Off the Beaten Track

Novel biopharmaceutical therapies in the past have faced a challenging regulatory journey due to their uneasy relationship with traditional health product categories. The European Commission’s establishment of the latest category, advanced therapy medicinal products (ATMPs), opens up new pathways for commercialising these products in the EC.

Historically, therapies frequently included the use of drugs containing active pharmaceutical ingredients (APIs), comprised of low molecular weight substances. These were commonly referred to as small molecule drugs and the accumulated understanding of synthesising and modifying such small molecules combined with current insight into biological processes continues to prove productive.

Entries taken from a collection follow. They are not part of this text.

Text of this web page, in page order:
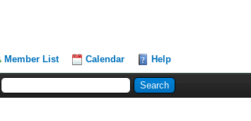
Member List Calendar Help
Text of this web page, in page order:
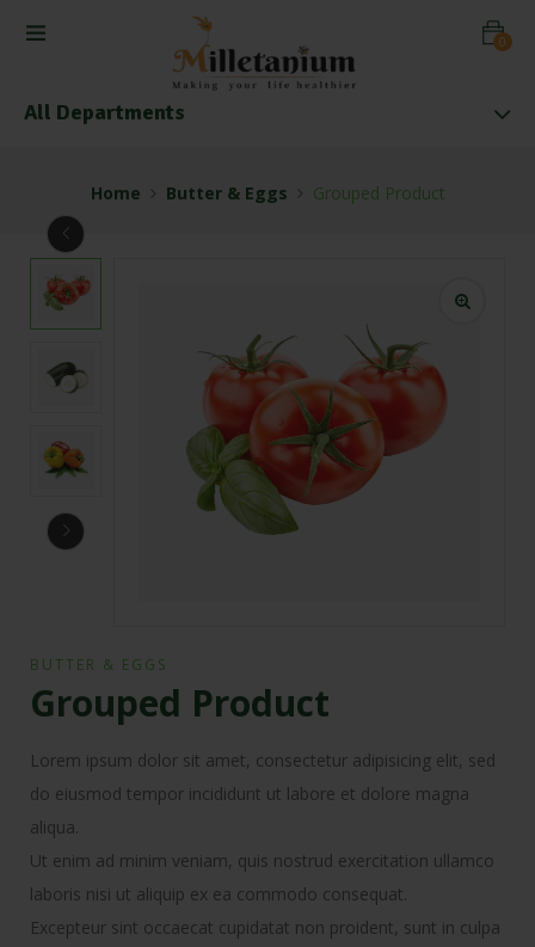
0
All Departments
Home Butter & Eggs Grouped Product
BUTTER & EGGS
Grouped Product
Lorem ipsum dolor sit amet, consectetur adipisicing elit, sed
do eiusmod tempor incididunt ut labore et dolore magna
aliqua.
Ut enim ad minim veniam, quis nostrud exercitation ullamco
laboris nisi ut aliquip ex ea commodo consequat.
Excepteur sint occaecat cupidatat non proident, sunt in culpa
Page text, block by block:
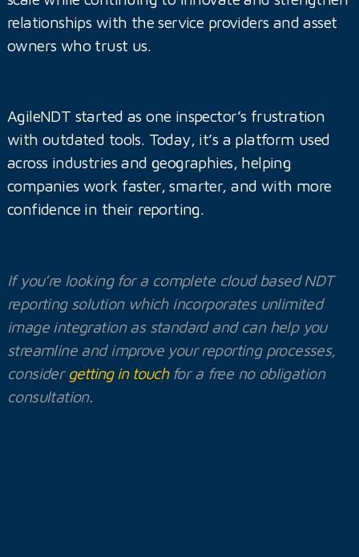
relationships with the service providers and asset
owners who trust us.
AgileNDT started as one inspector’s frustration
with outdated tools. Today, it’s a platform used
across industries and geographies, helping
companies work faster, smarter, and with more
confidence in their reporting.
If you’re looking for a complete cloud based NDT
reporting solution which incorporates unlimited
image integration as standard and can help you
streamline and improve your reporting processes,
consider getting in touchfor a free no obligation
consultation.
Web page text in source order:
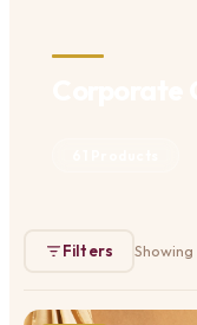
Filters Showing
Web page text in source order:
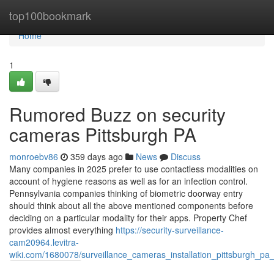
top100bookmark
Home
Home
1
Rumored Buzz on security
cameras Pittsburgh PA
monroebv86 359 days ago News
Discuss
Many companies in 2025 prefer to use contactless modalities on
account of hygiene reasons as well as for an infection control.
Pennsylvania companies thinking of biometric doorway entry
should think about all the above mentioned components before
deciding on a particular modality for their apps. Property Chef
provides almost everything https://security-surveillance-
cam20964.levitra-
wiki.com/1680078/
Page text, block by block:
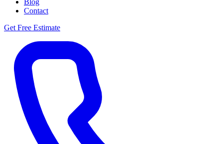
Blog
Contact
Get Free Estimate
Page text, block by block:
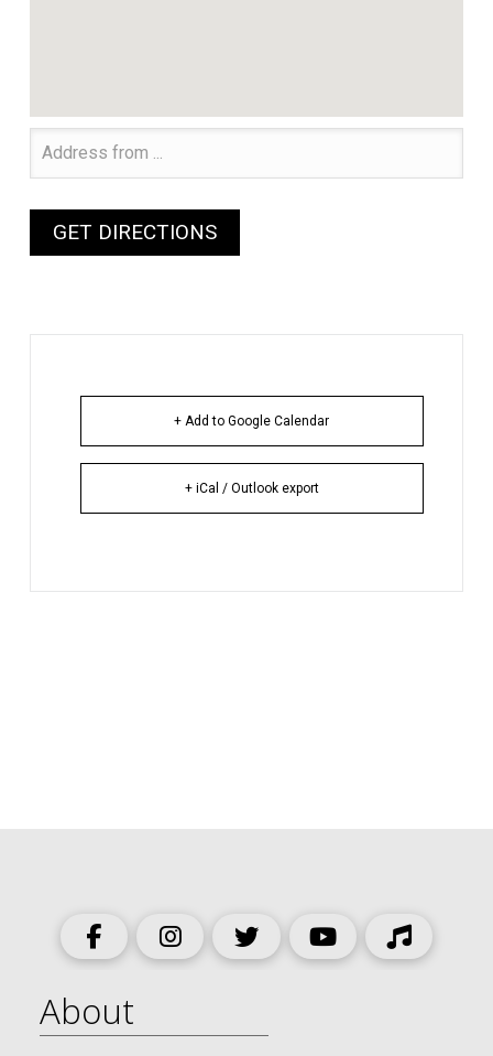
+ Add to Google Calendar
+ iCal / Outlook export
About
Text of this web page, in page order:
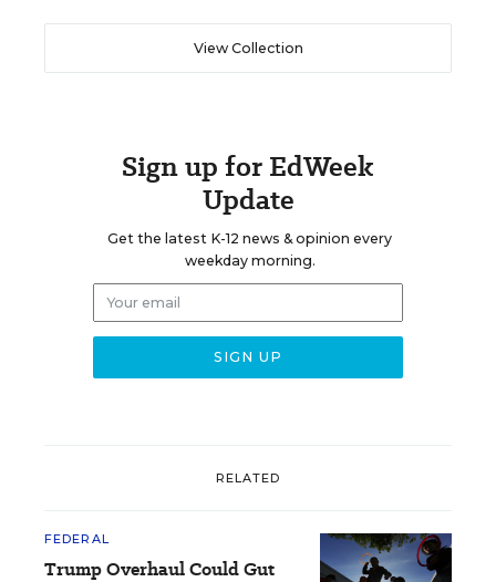
View Collection
Sign up for EdWeek
Update
Get the latest K-12 news & opinion every
weekday morning.
RELATED
FEDERAL
Trump Overhaul Could Gut
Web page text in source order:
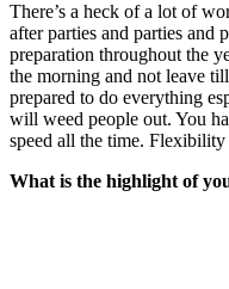
There’s a heck of a lot of
after parties and parties and
preparation throughout the
the morning and not leave
prepared to do everything
will weed people out. You
speed all the time.
What is the highlight of

One example of the successful combination of molecular insight into pathological mechanisms combined with small molecule expertise might be the drug Gleevec®, often successfully treating the previously lethal disease chronic myelogenous leukaemia (CML) (1).

Following the advent of monoclonal antibodies, it was recognised that these molecules offer significant therapeutic value by virtue of their ability to recognise highly specific structures, modulating, for example, inflammatory processes. The molecular weight of drugs derived from antibodies (for example, 160,000Da) compared to that of a typical small molecule drug (for example less than 800Da) might be indicative of the increased complexity of such drugs imposing new challenges regarding characterisation and quality control. More recently, entire cells, genetic modifications and indeed tissues have been developed as therapeutics and these, by the same standard, are more complex still. Consequently, the regulatory path towards approval for such therapeutics has taken time to evolve. This article discusses this path and its status.

Evolution of the Regulatory Pathway

Two classes of products in aid of human health have been established: firstly, medical devices such as pacemakers and dialysis devices, or auxiliary items such as tubing used for medical purposes; and secondly, medicinal products, such as substances of pharmaceutical activity – ‘drugs’. To obtain approval for the latter, two criterion need to be met – approval of the manufacturing facility/processes (a manufacturing license) and successful clinical trials. Clinical trials especially have evolved to help protect patients from harm – something in previous times not always a given – and help protect vulnerable classes of individuals in particular, as well as to warrant reliable data to be derived from work with human subjects (2).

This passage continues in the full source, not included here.